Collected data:
:::

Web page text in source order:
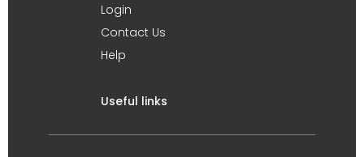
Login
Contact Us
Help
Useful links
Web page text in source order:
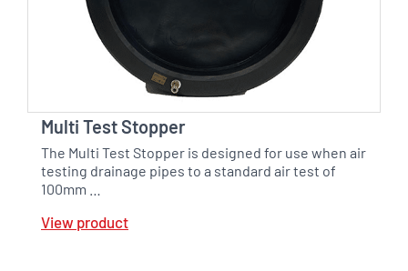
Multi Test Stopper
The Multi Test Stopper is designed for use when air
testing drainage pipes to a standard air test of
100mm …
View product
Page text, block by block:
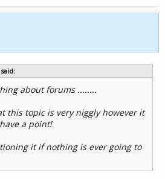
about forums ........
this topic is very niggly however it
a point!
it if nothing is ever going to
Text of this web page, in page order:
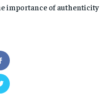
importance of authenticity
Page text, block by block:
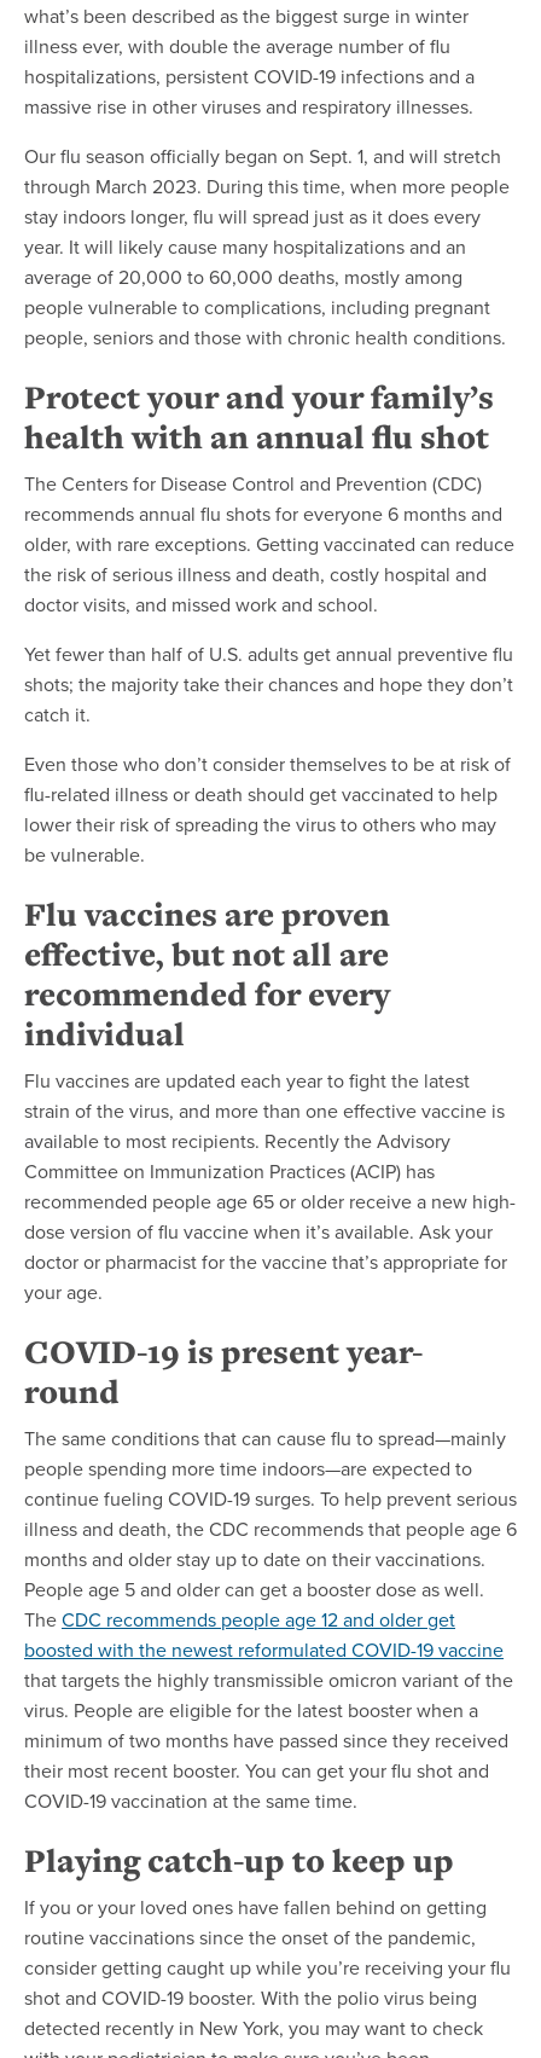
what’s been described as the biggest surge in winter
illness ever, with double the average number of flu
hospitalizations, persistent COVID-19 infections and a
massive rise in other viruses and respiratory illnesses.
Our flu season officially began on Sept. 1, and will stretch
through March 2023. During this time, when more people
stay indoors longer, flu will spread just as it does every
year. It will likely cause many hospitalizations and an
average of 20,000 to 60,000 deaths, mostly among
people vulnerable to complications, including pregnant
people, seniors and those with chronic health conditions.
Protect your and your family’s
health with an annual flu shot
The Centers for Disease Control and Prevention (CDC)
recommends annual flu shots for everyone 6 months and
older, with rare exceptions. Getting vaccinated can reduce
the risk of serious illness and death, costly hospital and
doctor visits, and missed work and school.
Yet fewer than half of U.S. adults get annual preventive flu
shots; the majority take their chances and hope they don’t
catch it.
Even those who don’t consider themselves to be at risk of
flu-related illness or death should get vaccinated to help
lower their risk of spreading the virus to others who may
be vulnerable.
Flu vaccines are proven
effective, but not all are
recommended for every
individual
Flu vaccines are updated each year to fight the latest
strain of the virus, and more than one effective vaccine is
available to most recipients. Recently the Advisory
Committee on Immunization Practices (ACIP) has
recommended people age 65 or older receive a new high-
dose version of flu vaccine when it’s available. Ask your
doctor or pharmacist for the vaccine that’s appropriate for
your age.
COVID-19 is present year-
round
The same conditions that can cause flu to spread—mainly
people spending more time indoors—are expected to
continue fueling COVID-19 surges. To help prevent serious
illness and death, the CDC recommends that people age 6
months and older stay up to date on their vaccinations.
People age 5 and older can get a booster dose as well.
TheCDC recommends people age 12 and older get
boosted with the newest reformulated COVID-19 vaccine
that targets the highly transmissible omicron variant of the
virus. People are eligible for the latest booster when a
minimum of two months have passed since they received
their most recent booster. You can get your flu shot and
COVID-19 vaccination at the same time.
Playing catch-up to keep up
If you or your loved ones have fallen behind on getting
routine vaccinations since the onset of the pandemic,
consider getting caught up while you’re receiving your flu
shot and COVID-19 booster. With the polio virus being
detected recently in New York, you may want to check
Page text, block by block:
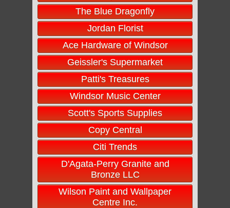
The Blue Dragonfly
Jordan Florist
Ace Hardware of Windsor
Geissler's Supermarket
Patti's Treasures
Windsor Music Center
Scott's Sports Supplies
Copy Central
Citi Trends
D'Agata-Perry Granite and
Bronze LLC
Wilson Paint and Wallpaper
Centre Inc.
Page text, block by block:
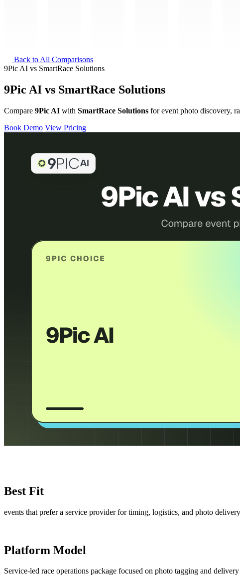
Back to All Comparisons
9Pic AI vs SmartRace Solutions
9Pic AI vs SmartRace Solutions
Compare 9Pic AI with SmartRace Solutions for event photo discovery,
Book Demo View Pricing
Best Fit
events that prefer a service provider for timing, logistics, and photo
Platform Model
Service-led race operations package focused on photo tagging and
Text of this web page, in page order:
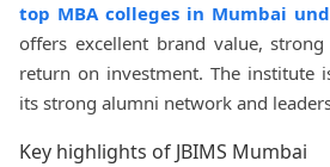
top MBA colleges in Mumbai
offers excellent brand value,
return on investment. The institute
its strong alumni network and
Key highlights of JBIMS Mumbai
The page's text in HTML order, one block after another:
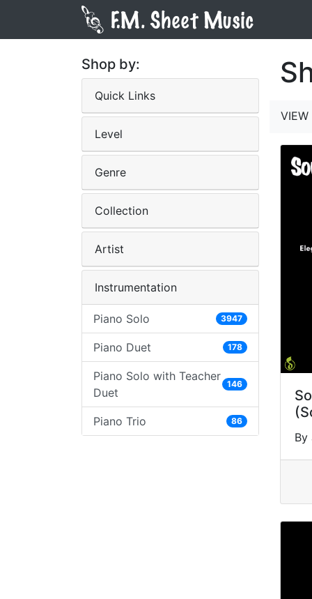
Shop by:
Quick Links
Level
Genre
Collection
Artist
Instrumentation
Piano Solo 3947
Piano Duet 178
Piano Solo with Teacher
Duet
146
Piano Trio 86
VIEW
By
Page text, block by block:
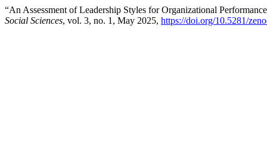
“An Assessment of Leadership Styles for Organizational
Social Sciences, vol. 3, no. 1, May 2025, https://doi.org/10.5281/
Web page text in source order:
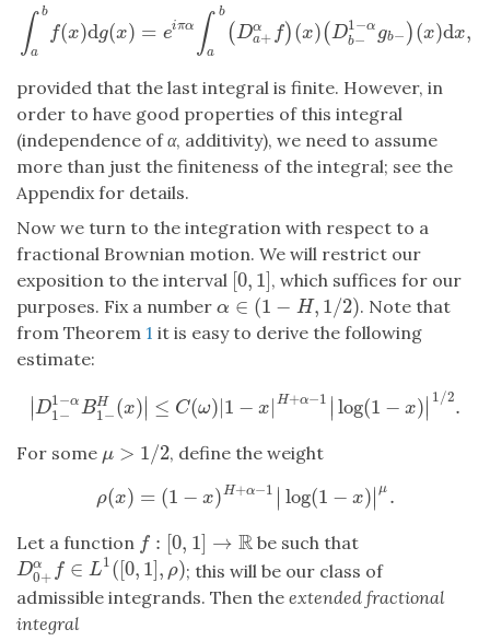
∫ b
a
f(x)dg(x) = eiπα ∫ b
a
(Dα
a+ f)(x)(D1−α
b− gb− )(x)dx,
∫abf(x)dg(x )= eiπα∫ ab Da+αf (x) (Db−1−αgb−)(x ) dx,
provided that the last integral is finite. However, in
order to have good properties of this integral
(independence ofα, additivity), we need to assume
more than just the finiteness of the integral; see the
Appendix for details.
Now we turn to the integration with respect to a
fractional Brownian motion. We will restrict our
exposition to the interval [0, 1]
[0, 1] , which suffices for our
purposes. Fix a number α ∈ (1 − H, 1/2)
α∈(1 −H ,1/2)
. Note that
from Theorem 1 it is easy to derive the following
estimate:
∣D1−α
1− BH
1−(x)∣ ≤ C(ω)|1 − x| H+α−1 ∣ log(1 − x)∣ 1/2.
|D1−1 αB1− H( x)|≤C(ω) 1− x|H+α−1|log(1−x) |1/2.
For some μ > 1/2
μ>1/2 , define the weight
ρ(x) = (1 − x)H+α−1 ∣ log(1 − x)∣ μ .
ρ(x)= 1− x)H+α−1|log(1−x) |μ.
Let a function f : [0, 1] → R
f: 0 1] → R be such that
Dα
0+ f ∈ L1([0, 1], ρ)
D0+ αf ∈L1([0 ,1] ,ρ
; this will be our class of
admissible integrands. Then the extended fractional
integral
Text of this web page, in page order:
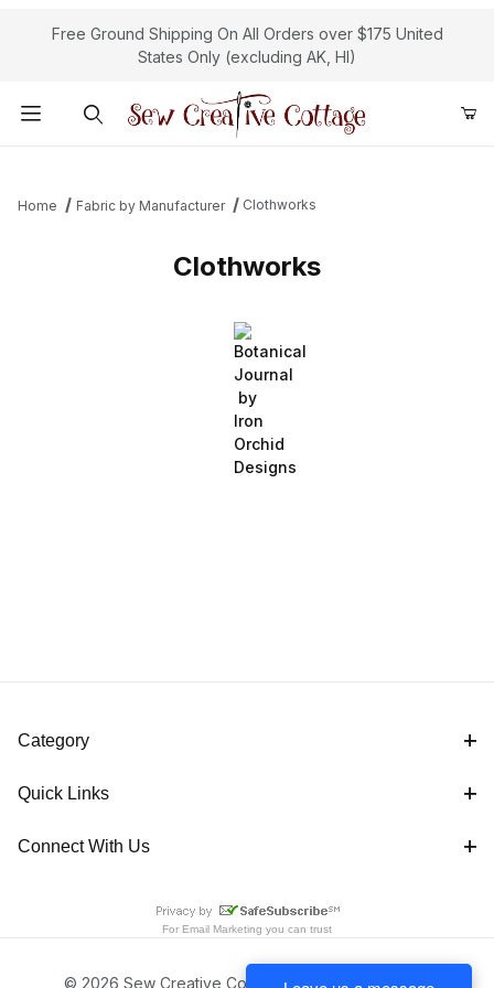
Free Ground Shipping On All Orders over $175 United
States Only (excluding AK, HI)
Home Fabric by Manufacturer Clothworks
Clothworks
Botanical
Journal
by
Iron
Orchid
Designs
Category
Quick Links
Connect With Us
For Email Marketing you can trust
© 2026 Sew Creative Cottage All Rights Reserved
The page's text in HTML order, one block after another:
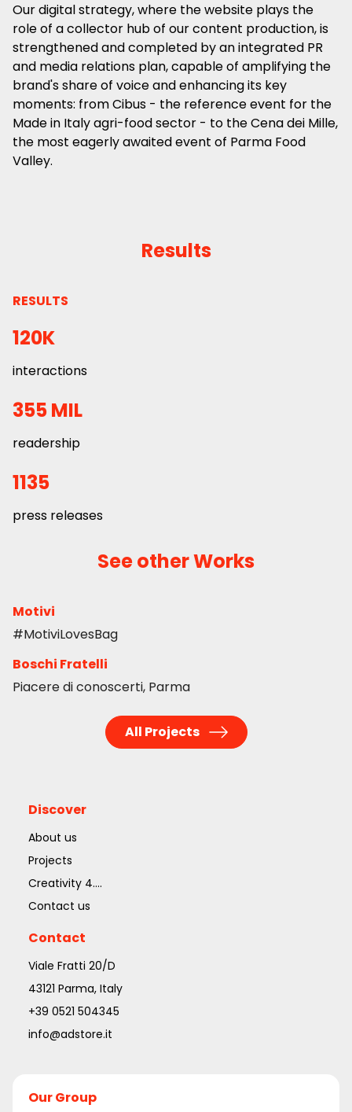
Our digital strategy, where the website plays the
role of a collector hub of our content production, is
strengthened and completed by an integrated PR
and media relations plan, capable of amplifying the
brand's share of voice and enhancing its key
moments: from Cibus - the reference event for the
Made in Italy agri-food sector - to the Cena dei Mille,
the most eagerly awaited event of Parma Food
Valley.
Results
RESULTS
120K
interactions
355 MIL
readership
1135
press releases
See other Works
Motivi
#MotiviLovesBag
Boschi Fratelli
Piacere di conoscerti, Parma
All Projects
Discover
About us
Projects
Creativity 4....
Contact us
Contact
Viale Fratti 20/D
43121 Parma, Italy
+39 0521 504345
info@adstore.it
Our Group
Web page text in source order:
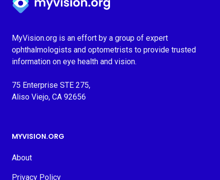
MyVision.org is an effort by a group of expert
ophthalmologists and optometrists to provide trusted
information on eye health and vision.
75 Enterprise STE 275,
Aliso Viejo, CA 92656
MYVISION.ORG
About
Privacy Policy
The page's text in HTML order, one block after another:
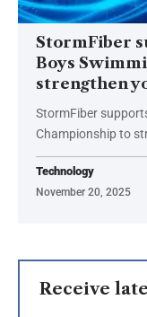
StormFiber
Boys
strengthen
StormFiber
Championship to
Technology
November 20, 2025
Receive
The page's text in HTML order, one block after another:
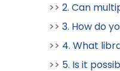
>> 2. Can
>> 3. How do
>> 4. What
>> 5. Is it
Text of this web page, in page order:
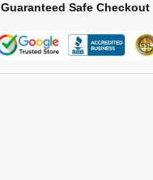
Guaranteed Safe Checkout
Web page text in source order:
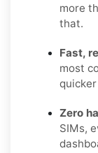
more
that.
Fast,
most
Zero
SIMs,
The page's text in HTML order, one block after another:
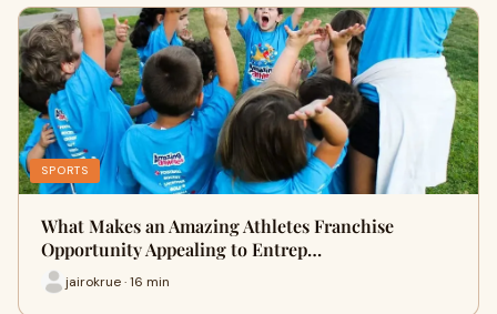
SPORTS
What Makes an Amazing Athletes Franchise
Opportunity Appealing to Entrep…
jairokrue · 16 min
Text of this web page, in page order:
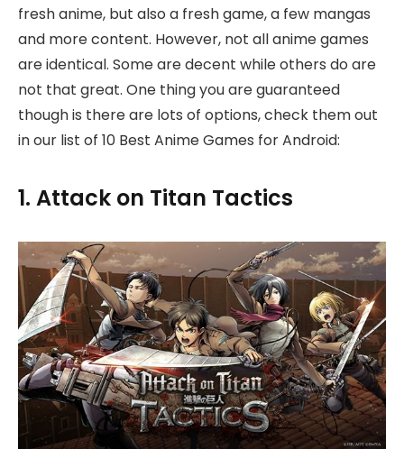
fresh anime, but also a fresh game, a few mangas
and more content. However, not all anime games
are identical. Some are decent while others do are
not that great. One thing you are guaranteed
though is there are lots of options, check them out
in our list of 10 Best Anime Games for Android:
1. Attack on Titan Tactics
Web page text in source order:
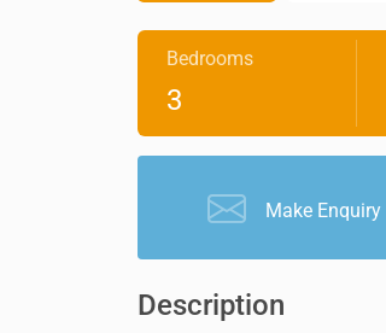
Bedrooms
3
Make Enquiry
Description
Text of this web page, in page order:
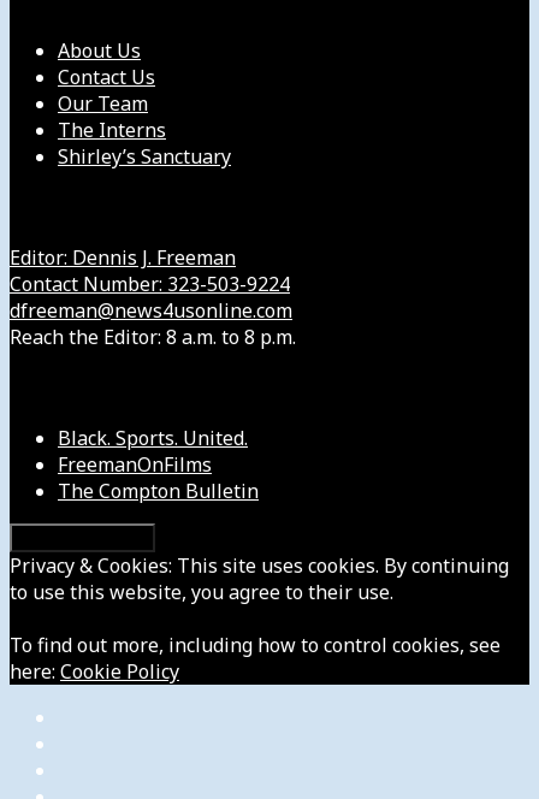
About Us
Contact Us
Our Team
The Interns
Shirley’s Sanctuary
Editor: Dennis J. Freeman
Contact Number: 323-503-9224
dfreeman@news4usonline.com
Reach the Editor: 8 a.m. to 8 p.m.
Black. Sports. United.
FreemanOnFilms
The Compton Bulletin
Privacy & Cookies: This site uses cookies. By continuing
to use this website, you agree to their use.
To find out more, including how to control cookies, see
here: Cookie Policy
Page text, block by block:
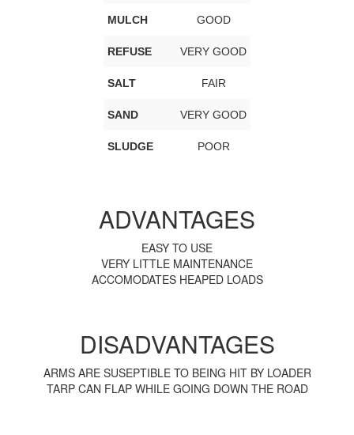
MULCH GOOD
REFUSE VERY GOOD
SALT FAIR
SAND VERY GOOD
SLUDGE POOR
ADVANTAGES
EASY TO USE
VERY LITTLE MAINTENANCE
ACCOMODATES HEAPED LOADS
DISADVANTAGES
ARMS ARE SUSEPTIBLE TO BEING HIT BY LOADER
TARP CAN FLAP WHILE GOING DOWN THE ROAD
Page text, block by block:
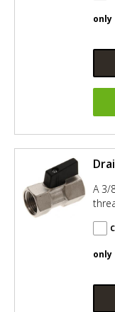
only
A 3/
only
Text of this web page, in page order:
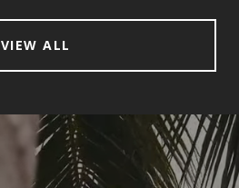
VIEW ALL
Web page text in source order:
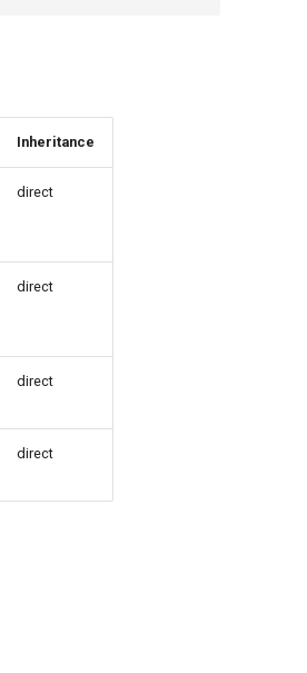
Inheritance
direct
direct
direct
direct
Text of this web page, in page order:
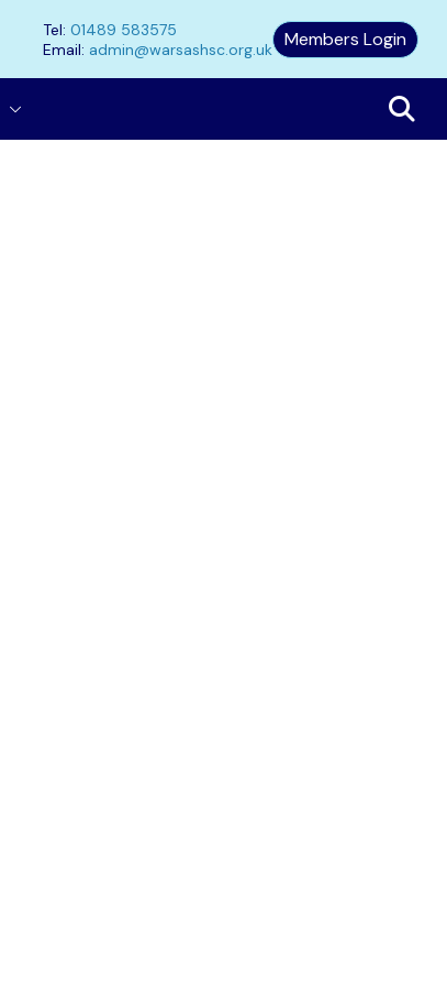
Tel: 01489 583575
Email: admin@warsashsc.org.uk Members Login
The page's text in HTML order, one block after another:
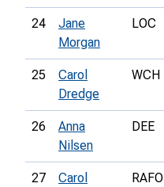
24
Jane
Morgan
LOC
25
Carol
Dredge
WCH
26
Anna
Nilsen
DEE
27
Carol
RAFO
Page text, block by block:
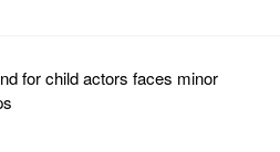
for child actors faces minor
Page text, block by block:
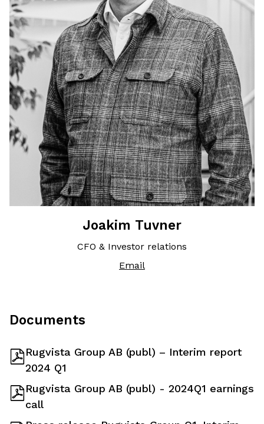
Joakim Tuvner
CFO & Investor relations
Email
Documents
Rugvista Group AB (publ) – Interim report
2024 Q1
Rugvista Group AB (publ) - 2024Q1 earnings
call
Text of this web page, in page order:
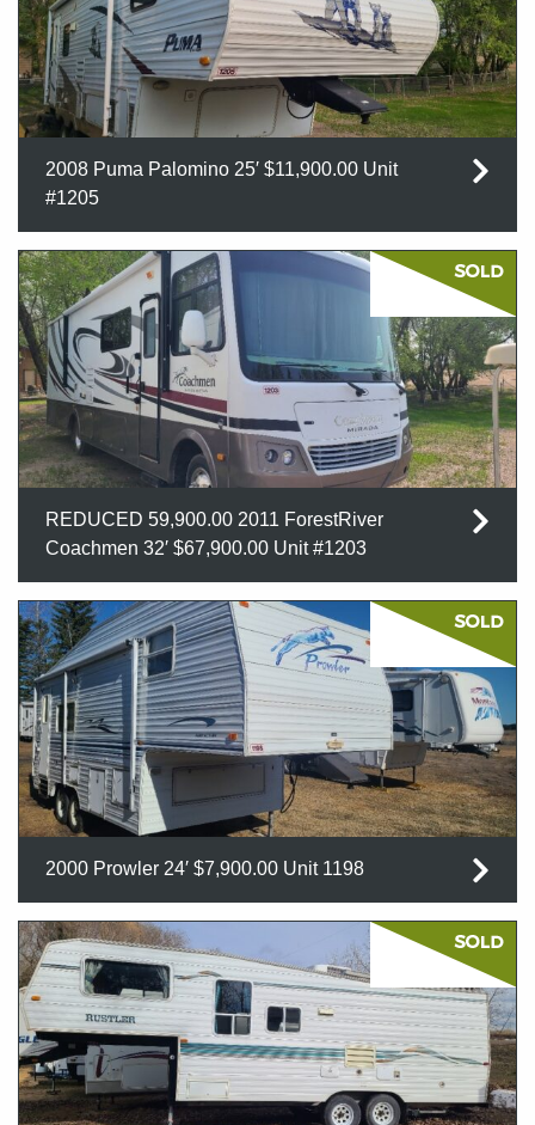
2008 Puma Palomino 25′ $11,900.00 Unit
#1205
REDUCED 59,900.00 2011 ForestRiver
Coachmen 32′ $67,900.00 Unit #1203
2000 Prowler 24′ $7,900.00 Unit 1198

:::

Task item:
Wherever the word "annual" appears in a line of the data, copy that line.

Response area:
health with an annual flu shot
recommends annual flu shots for everyone 6 months and
Yet fewer than half of U.S. adults get annual preventive flu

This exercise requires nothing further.